Vanwege de kostprijs hebben sulfaten vaak de voorkeur boven chelaten. Bij een hoge hoeveelheid calcium in het water of een hoge pH in de bodem of het substraat, kan het echter gebeuren dat het sulfaat neerslaat. Het spoorelement kan dan niet worden opgenomen door de plant. Om dit te voorkomen kan ervoor gekozen worden om chelaten te gebruiken in plaats van sulfaten. Ook kunnen chelaten helpen bij de opname van spoorelementen als er sprake is van een hoge pH. Dan worden de spoorelementen namelijk moeilijker opneembaar. Bij chelaatsporen zitten de ionen een soort van ingepakt , de plant kan deze dan uitpakken om ze vervolgens op te nemen. Resultaat is dan een betere sporenopname. Tot slot is een voordeel van chelaten over sulfaten dat de onderlinge concurrentie van mangaan, zink en koper met het ijzerchelaat veel minder is.
Borium & molybdeen
Borium en molybdeen kunnen niet gebonden worden aan een chelaat. Hier wordt vaker gekeken naar de inbreng met natrium. Molybdeen kan ook met ammonium worden gebonden. Dit geeft een natriumvrije manier om molybdeen toe te dienen. Deze variant heeft daarnaast ook een hogere concentratie aan molybdeen dan de variant met natrium.

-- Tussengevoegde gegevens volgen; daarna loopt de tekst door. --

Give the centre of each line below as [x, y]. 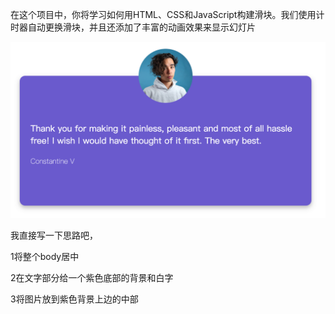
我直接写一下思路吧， [54, 235]
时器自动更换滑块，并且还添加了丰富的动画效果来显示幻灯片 [133, 27]
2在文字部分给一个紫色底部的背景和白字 [92, 277]
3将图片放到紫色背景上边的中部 [74, 299]
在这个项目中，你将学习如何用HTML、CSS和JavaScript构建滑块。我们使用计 [167, 14]
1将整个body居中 [45, 256]
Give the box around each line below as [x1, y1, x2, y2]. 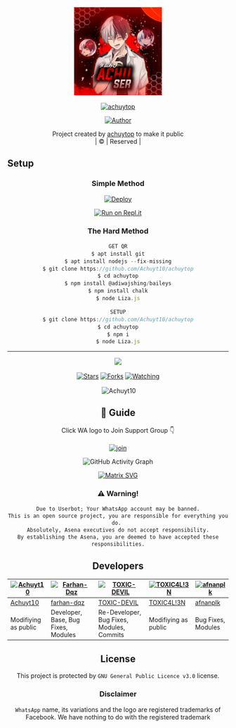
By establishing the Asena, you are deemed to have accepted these [17, 533, 219, 541]
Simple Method [91, 179, 145, 189]
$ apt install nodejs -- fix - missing [64, 257, 172, 265]
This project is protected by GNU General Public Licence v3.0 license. [16, 672, 220, 680]
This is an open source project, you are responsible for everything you [8, 512, 228, 520]
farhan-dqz [51, 598, 85, 607]
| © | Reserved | [94, 137, 142, 145]
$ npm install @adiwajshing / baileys [64, 280, 172, 288]
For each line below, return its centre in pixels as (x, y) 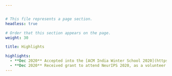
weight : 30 (17, 38)
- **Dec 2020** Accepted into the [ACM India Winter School (75, 61)
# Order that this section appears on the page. (58, 33)
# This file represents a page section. (49, 19)
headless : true (21, 23)
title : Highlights (25, 47)
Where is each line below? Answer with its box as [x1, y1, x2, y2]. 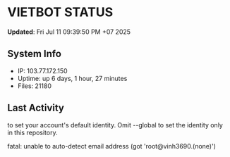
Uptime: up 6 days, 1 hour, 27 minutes [17, 74, 128, 82]
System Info [7, 48, 62, 60]
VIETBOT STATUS [7, 4, 114, 20]
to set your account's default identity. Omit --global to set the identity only [7, 120, 224, 129]
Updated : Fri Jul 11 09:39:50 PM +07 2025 [7, 27, 131, 36]
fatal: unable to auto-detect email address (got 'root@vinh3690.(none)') [7, 142, 217, 150]
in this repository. [7, 128, 58, 137]
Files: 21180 [17, 82, 52, 90]
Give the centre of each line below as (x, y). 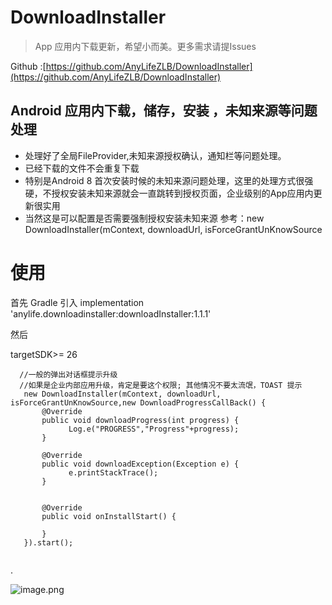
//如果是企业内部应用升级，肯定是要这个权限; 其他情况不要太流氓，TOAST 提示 (161, 385)
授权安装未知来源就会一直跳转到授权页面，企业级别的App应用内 (182, 193)
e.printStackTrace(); (113, 472)
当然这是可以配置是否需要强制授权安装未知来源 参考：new (144, 218)
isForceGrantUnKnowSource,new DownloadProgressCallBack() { (138, 402)
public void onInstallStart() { (109, 516)
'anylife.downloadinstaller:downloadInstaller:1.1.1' (111, 313)
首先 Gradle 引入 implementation (77, 302)
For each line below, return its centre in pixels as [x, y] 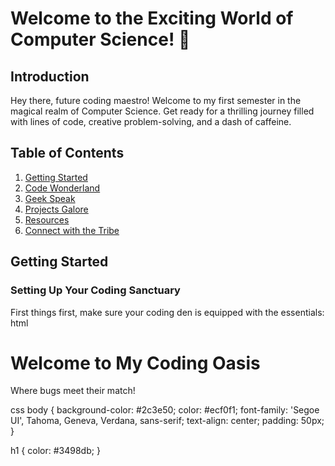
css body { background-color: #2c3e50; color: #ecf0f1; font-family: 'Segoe [165, 410]
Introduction [50, 76]
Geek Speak [50, 198]
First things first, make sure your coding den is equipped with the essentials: [167, 312]
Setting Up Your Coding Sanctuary [95, 290]
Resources [47, 219]
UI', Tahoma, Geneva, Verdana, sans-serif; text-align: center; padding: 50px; [167, 421]
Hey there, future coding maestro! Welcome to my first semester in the [156, 100]
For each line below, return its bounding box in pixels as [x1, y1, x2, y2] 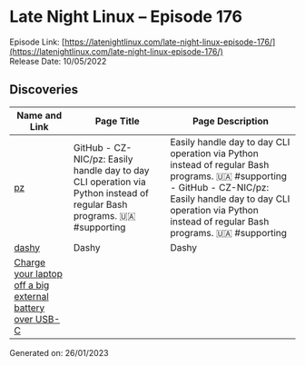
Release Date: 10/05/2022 [9, 55, 107, 66]
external [14, 290, 50, 302]
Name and [16, 109, 63, 122]
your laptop [14, 267, 64, 280]
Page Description [192, 114, 270, 127]
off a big [14, 279, 50, 292]
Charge [14, 256, 46, 269]
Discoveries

Borium kan als boorzuur worden toegediend. Ook dit is natriumvrij. Het voordeel hiervan is dat er geen natrium wordt ingebracht en dit niet kan stapelen in het substraat of drainwater.
IJzer
IJzers worden altijd in chelaten toegediend. Het ijzer-ion is namelijk niet sterk genoeg om aan het sulfaat gebonden te blijven en zal oxideren waardoor het niet bij het gewas aankomt. Geoxideerd ijzer kennen we beter als roest. Chelaten werken als een soort molecuulklauwen die het ion vasthouden. Op het moment dat het chelaat met het ijzer-ion bij de wortel aankomt, vindt er een uitwisseling plaats van elementen. Het ijzer komt dan vrij en wordt opneembaar voor de wortel. Een ander element neemt dat de plek van ijzer over in het chelaat.
IJzer in chelaten kan niet alleen in de bodem worden toegepast, maar ook als bladmeststof worden toegepast. Bladbemesting komt in de plant via de huidmondjes (stomate), de bladharen (trichomen), de waslaag op het blad (cuticula) of via het celmembraan (endocytose). De weg die het ijzer uiteindelijk neemt is afhankelijk van de andere componenten van de meststof waar het ijzer in verwerkt zit. Vaak worden zeewierextracten en aminozuren toegevoegd ter bevordering van de opname.
Er zijn verschillende chelaten die elk hun optimale omstandigheden kennen.
EDTA:
Dit chelaat is toepasbaar in een teelt waar de pH niet boven de 6 uitkomt. Wanneer de pH hoger is dan 6 laat dit chelaat het ijzerion los waardoor het ion oxideert en niet wordt opgenomen door het gewas.
DTPA:
DTPA is het meest toegepaste chelaat in de tuinbouw. Dit chelaat is toepasbaar tot een pH van 7. Een DTPA chelaat is er in een ijzergehalte van 3% en 6%. Het grote verschil zit hem in de opbouw van het chelaat. Bij een ijzergehalte van 3% is het chelaat op basis van natrium. Hierdoor wordt er dus ook direct natrium in het gewas gebracht.
Bij het van ijzergehalte 6% is het chelaat op basis van ammonium.
Als de pH van de teelt hoger dan 7 is, kan je rood ijzer doseren. Rood ijzer is een poeder waarbij de beschikbaarheid tot een pH van 10 goed blijft. Ook rood ijzer is er in verschillende typen:
EDDHA:
Dit is de meest bekende vorm van rood ijzer. EDDHA heeft een ijzergehalte van 6%. Niet de volledige 6% is stabiel. 4 of 4,8% is stabiel, het restant is minder stabiel. Dat wil zeggen dat het ijzer uit het chelaat valt en zal oxideren. EDDHA-chelaat is, net als DPTA 3%, hoofdzakelijk op een natriumchelaat gebaseerd. Hierdoor breng je dus ook een hoeveelheid natrium in de teelt.
HBED:
Dit is een meer stabiel rood ijzer. Hier blijft dus de gehele 6% van het ijzer in de chelaten aanwezig en dus beschikbaar voor het gewas. Je hebt hierdoor voor dezelfde hoeveelheid ijzer dus minder product nodig dan van EDDHA. HBED is een chelaat op basis van kalium.